В том же духе Некрасов писал о пейзажах Италии: в значительной степени как выздоравливающий больной, для которого окружающая природа — это «климат», воздействующий на его организм: «Здесь воздух чудо — тепло, как летом, большую часть дней (кроме ноября, который был дурен и холоден), но вряд ли полезен мне римский воздух, — как подует широко, так от волнения грудь теснит. Говорят, это признак хороший в больном, но вообще я чувствую себя слабее, чем когда-либо». Иногда поэт был доволен открывающимися видами, порой они вызывали раздражение, но в любом случае и природа Италии (о Франции, Австрии и Германии в этом отношении он практически ничего не писал) не стала для него эстетическим открытием, не пробудила его творческой мысли.
То, что Европа его не тронула ни природой, ни культурой (не говоря уже о политической жизни), в самом начале путешествия Некрасов объяснил слишком поздним приездом: «Да, хорошо было бы попасть сюда, когда впечатления были живы и сильны и ничто не засоряло души, мешая им ложиться. Я думаю так, что Рим есть единственная школа, куда бы должно посылать людей в первой молодости, — в ком есть что-нибудь непошлое, в том оно разовьется здесь самым благодатным образом, и он навсегда унесет отсюда душевное изящество, а это человеку понужней цинизма и растления, которыми дарит нас щедро родная наша обстановка. — Но мне, но людям, подобным мне, я думаю, лучше вовсе не ездить сюда. Смотришь на отличное небо — и злишься, что столько лет кис в болоте, — и так далее до бесконечности. Возврат к впечатлениям моего детства стал здесь моим кошмаром, — верю теперь, что на чужбине живее видишь родину, только от этого не слаще и злости не меньше. Всё дико устроилось в русской жизни, даже манера уезжать за границу, износивши душу и тело… Зачем я сюда приехал?»
Можно видеть в этом признании Некрасова объяснение им своей неспособности встать на сторону «чистого искусства», проповедуемого Дружининым и его сторонниками («нет в тебе поэзии свободной»). Он как будто завидует людям, подобным Боткину или Тургеневу. В его душе никогда не было тех крыльев, которые позволяли другим, пребывая в николаевской России, подниматься над этой действительностью, переноситься в прекрасный мир искусства, высоких философских абстракций. Рим, Италия заставили Некрасова острее почувствовать «приземлен-ность» свою и своего творчества и одновременно острее ощутить ее как свой удел.

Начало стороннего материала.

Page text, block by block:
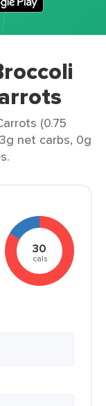
(0.75
net carbs, 0g
30
cals
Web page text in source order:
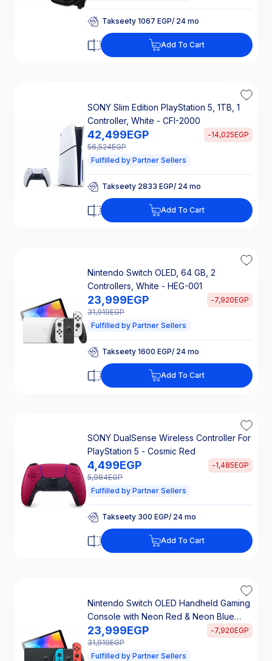
Takseety 1067 EGP/ 24 mo
25% Off Interest
Takseety 1067 EGP/ 24 mo
25% Off Interest
Add To Cart
SONY Slim Edition PlayStation 5, 1TB, 1
Controller, White - CFI-2000
42,499EGP
56,524EGP
-14,025EGP
Fulfilled by Partner Sellers
Takseety 2833 EGP/ 24 mo
25% Off Interest
Takseety 2833 EGP/ 24 mo
25% Off Interest
Add To Cart
Nintendo Switch OLED, 64 GB, 2
Controllers, White - HEG-001
23,999EGP
31,919EGP
-7,920EGP
Fulfilled by Partner Sellers
Takseety 1600 EGP/ 24 mo
25% Off Interest
Takseety 1600 EGP/ 24 mo
25% Off Interest
Add To Cart
SONY DualSense Wireless Controller For
PlayStation 5 - Cosmic Red
4,499EGP
5,984EGP
-1,485EGP
Fulfilled by Partner Sellers
Takseety 300 EGP/ 24 mo
25% Off Interest
Takseety 300 EGP/ 24 mo
25% Off Interest
Add To Cart
Nintendo Switch OLED Handheld Gaming
Console with Neon Red & Neon Blue
Joy-Con, 64 GB, 2 Controllers, Multicolor
- HEG-001
23,999EGP
31,919EGP
-7,920EGP
Fulfilled by Partner Sellers
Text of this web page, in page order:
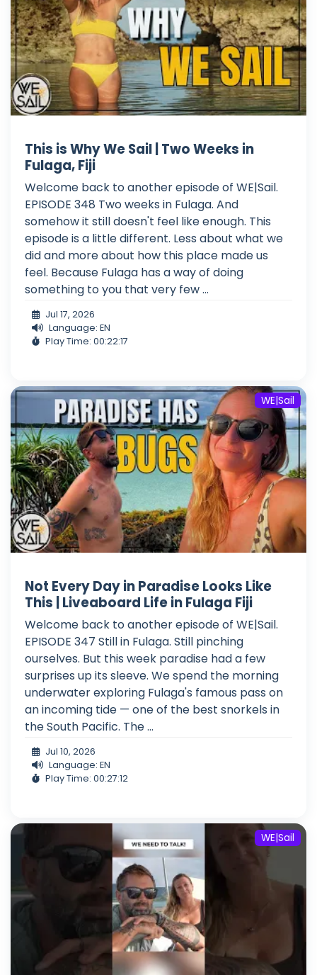
This is Why We Sail | Two Weeks in
Fulaga, Fiji
Welcome back to another episode of WE|Sail.
EPISODE 348 Two weeks in Fulaga. And
somehow it still doesn't feel like enough. This
episode is a little different. Less about what we
did and more about how this place made us
feel. Because Fulaga has a way of doing
something to you that very few ...
Jul 17, 2026
Language: EN
Play Time: 00:22:17
WE|Sail
Not Every Day in Paradise Looks Like
This | Liveaboard Life in Fulaga Fiji
Welcome back to another episode of WE|Sail.
EPISODE 347 Still in Fulaga. Still pinching
ourselves. But this week paradise had a few
surprises up its sleeve. We spend the morning
underwater exploring Fulaga's famous pass on
an incoming tide — one of the best snorkels in
the South Pacific. The ...
Jul 10, 2026
Language: EN
Play Time: 00:27:12
WE|Sail
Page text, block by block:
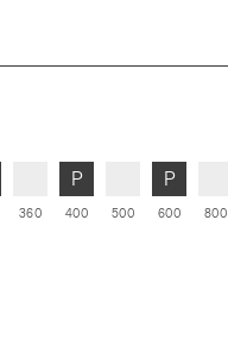
360
P
400 500
P
600 800
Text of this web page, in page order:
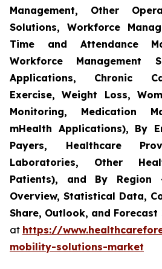
Management, Other
Solutions, Workforce
Time and Attendance
Workforce Management
Applications, Chronic
Exercise, Weight Loss,
Monitoring, Medication
mHealth Applications), By
Payers, Healthcare
Laboratories, Other
Patients), and By
Overview, Statistical Data,
Share, Outlook, and Forecast
at https://
mobility-solutions-market
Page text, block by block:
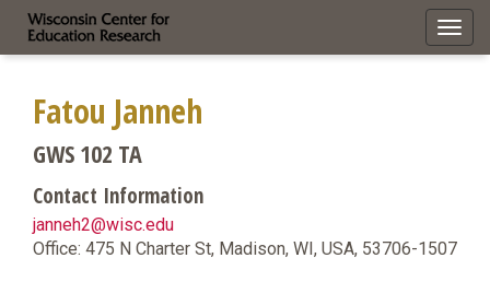
Fatou Janneh
GWS 102 TA
Contact Information
janneh2@wisc.edu
Office: 475 N Charter St, Madison, WI, USA, 53706-1507
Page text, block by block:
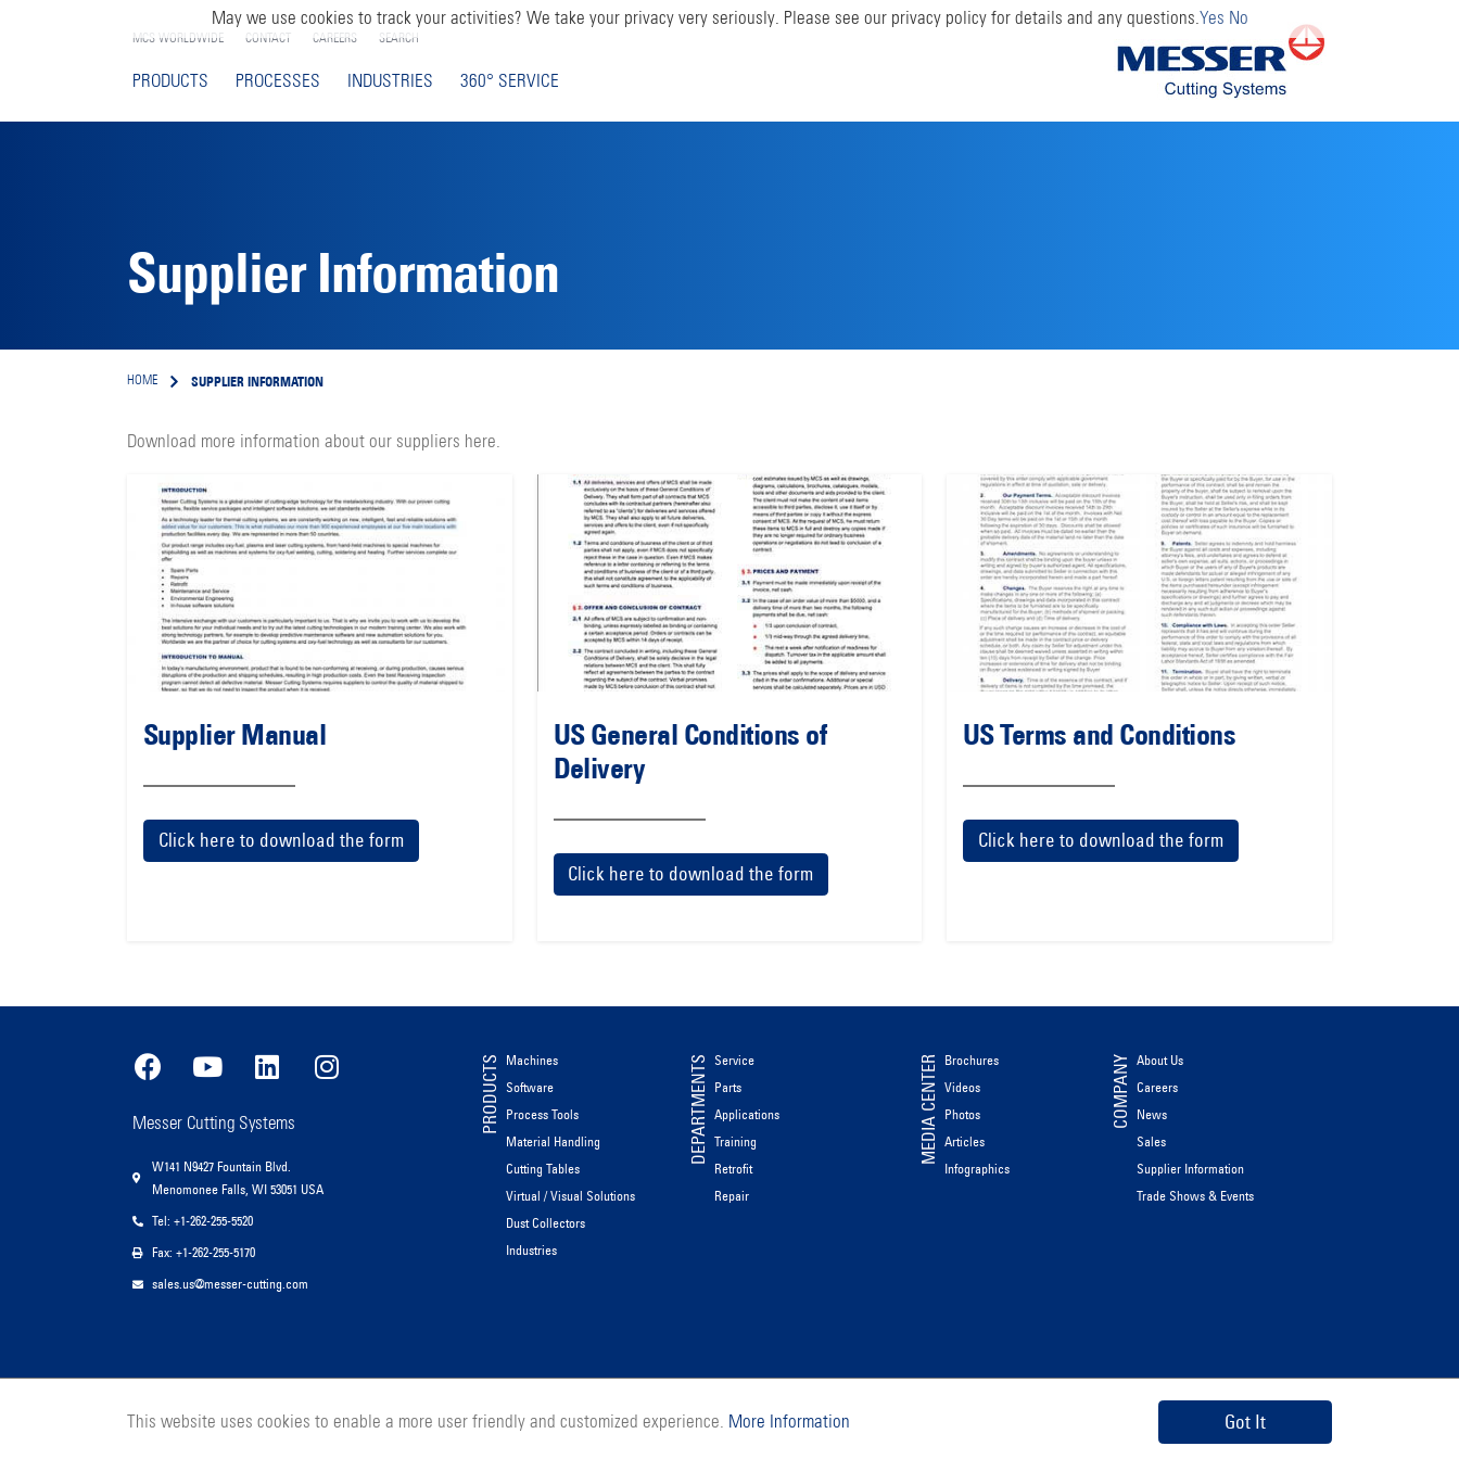
MCS WORLDWIDE CONTACT CAREERS SEARCH
PRODUCTS PROCESSES INDUSTRIES 360° SERVICE
Supplier Information
HOME SUPPLIER INFORMATION
Download more information about our suppliers here.
Supplier Manual
Click here to download the form
US General Conditions of
Delivery
Click here to download the form
US Terms and Conditions
Click here to download the form
Messer Cutting Systems
W141 N9427 Fountain Blvd.
Menomonee Falls, WI 53051 USA
Tel: +1-262-255-5520
Fax: +1-262-255-5170
sales.us@messer-cutting.com
PRODUCTS
Machines
Software
Process Tools
Material Handling
Cutting Tables
Virtual / Visual Solutions
Dust Collectors
Industries
DEPARTMENTS
Service
Parts
Applications
Training
Retrofit
Repair
MEDIA CENTER
Brochures
Videos
Photos
Articles
Infographics
COMPANY About Us
Careers
News
Sales
Supplier Information
Trade Shows & Events
© 2026 Messer Cutting Systems, Inc. Data Privacy Framework
This website uses cookies to enable a more user friendly and customized experience. More Information Got It
May we use cookies to track your activities? We take your privacy very seriously. Please see our privacy policy for details and any questions.Yes No
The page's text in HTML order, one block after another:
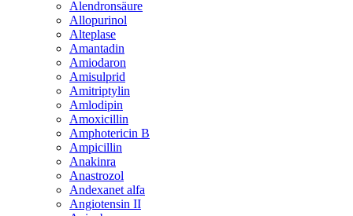
Alendronsäure
Allopurinol
Alteplase
Amantadin
Amiodaron
Amisulprid
Amitriptylin
Amlodipin
Amoxicillin
Amphotericin B
Ampicillin
Anakinra
Anastrozol
Andexanet alfa
Angiotensin II
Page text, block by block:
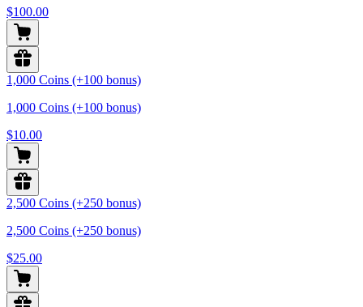
$100.00
1,000 Coins (+100 bonus)
1,000 Coins (+100 bonus)
$10.00
2,500 Coins (+250 bonus)
2,500 Coins (+250 bonus)
$25.00
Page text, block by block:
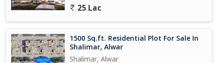
25 Lac
1500 Sq.ft. Residential Plot For Sale In
Shalimar, Alwar
Shalimar, Alwar

Заграничная поездка принесла изменения в личную жизнь. Практически всё время за границей Некрасов провел вместе с Панаевой: она отправилась раньше, в Вене они встретились и до конца поездки почти не расставались. Кризис в их отношениях миновал, сменившись почти идиллией. При этом, однако, у Некрасова возникло ощущение какой-то ретроспективное™ отношений после разрыва, после смерти любви, основанных уже не на страсти, а на привычке и воспоминаниях о том, как хорошо им было вместе. Некрасов много и откровенно пишет об этом наиболее близким друзьям, прежде всего Тургеневу, чей любовный опыт был схож с некрасовским (во всяком случае, был не менее запутанным и странным), и Боткину, ставшему, отчасти поневоле, свидетелем и участником семейных ссор и примирений.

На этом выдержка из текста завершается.